Documents obtained by Republic Report reveal for the first time that the group was actually founded by none other than Charles Koch, the petrochemical, manufacturing, and oil-refining tycoon worth an estimated $52 billion.
IER has no information about its founding members on its website, and only lists a board composed of seemingly independent conservative scholars and businessmen. Earlier reports revealed that IER/AEA has received grants from Koch-funded foundations, and its leadership includes several individuals who have at times worked for Koch or Koch-related interests. But this is the first time it has been revealed that Charles personally founded the organization.
In October of 1984, Charles, then using a Menlo Park, California address, founded a non-profit called the Institute for Humane Studies of Texas.
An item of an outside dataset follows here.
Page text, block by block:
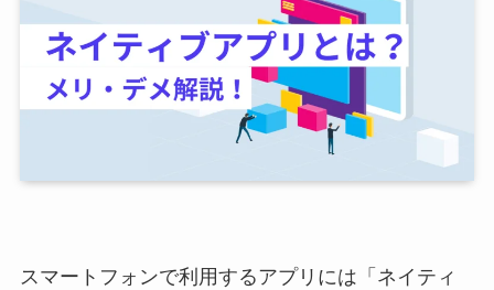
スマートフォンで利用するアプリには「ネイティ

That organization briefly lost its charter in 1989 for failure to pay the Texas state franchise tax. Four years later, incorporation documents reveal, the group rebranded as the Institute for Energy Research, or IER, which later formed a subsidiary called the American Energy Alliance.
IER/AEA’s advocacy contrasts sharply with Charles’ personal brand as a selfless libertarian activist. The industrialist has argued that he is resolutely against special government handouts, such as tax credits or subsidies that benefit one industry over another. “Far from trying to rig the system, I have spent decades opposing cronyism and all political favors, including mandates, subsidies and protective tariffs—even when we benefit from them,” Charles wrote in a column for The Wall Street Journal this year.
But Charles’ group, IER/AEA, has fought to protect special tax breaks that benefit fossil fuel producers. Along with issuing press releases against various federal efforts to eliminate oil and gas industry tax credits, IER/AEA commissioned a study claiming that such tax reforms would have an adverse effect on jobs and on oil production.
Charles and his brother David are personally responsible for founding and funding much of the modern conservative infrastructure. The popular libertarian think tank, the Cato Institute, was in fact first named the Charles Koch Foundation, Inc before rebranding. The largest political organization in America outside the Democratic and Republican parties is Americans for Prosperity, the Tea Party-organizing foundation also founded by the Kochs.
The latest organs in the Koch political network have carefully guarded the sources of their funding and direction. There is the new youth group, Generation Opportunity, along with the new veterans-related campaign organization, Concerned Veterans for America. But IER/AEA’s true origin casts new light on its motivations.